▶ _Requirement_
Give as output the line that contains "santità nel futuro", followed by every remaining line of the entries, unchanged and with nothing added.

Segment Start: Source material

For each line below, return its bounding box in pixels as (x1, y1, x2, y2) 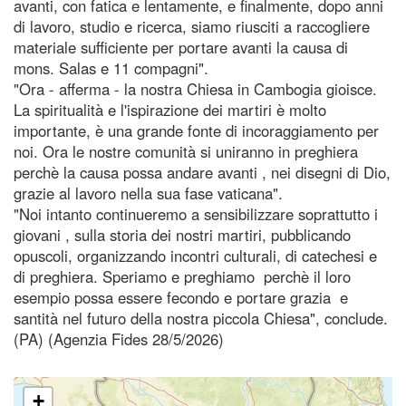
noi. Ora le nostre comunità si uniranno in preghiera (14, 140, 358, 162)
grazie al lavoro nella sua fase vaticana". (14, 181, 292, 204)
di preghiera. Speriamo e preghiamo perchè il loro (14, 265, 351, 287)
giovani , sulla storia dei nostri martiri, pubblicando (14, 223, 351, 246)
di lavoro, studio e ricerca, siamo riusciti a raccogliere (14, 14, 370, 37)
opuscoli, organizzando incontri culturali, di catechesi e (14, 244, 377, 266)
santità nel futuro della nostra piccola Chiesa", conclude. (14, 306, 388, 329)
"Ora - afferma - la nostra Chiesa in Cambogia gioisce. (14, 77, 377, 100)

Segment End: Source material

▶ _Answer below_
santità nel futuro della nostra piccola Chiesa", conclude. (14, 306, 388, 329)
"Ora - afferma - la nostra Chiesa in Cambogia gioisce. (14, 77, 377, 100)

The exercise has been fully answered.